**Input data**

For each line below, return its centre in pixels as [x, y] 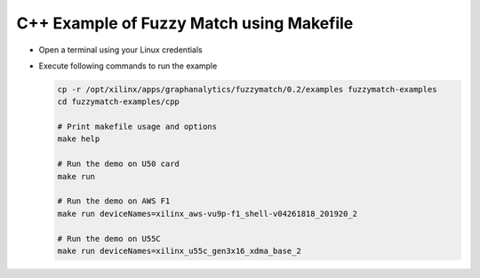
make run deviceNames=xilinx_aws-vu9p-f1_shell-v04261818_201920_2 [208, 214]
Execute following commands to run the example [128, 66]
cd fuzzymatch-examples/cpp [118, 102]
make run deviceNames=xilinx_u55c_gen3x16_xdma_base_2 [179, 251]
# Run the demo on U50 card [118, 164]
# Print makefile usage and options [137, 127]
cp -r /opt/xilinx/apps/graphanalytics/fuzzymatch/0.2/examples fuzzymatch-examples [247, 89]
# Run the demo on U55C [109, 238]

**What the task requires**
A word-for-word copy of the records is needed, one that contains no pictures.

**Written solution**
For each line below, return its centre in pixels as [x, y] 
make run deviceNames=xilinx_aws-vu9p-f1_shell-v04261818_201920_2 [208, 214]
Execute following commands to run the example [128, 66]
cd fuzzymatch-examples/cpp [118, 102]
make run deviceNames=xilinx_u55c_gen3x16_xdma_base_2 [179, 251]
# Run the demo on U50 card [118, 164]
# Print makefile usage and options [137, 127]
cp -r /opt/xilinx/apps/graphanalytics/fuzzymatch/0.2/examples fuzzymatch-examples [247, 89]
# Run the demo on U55C [109, 238]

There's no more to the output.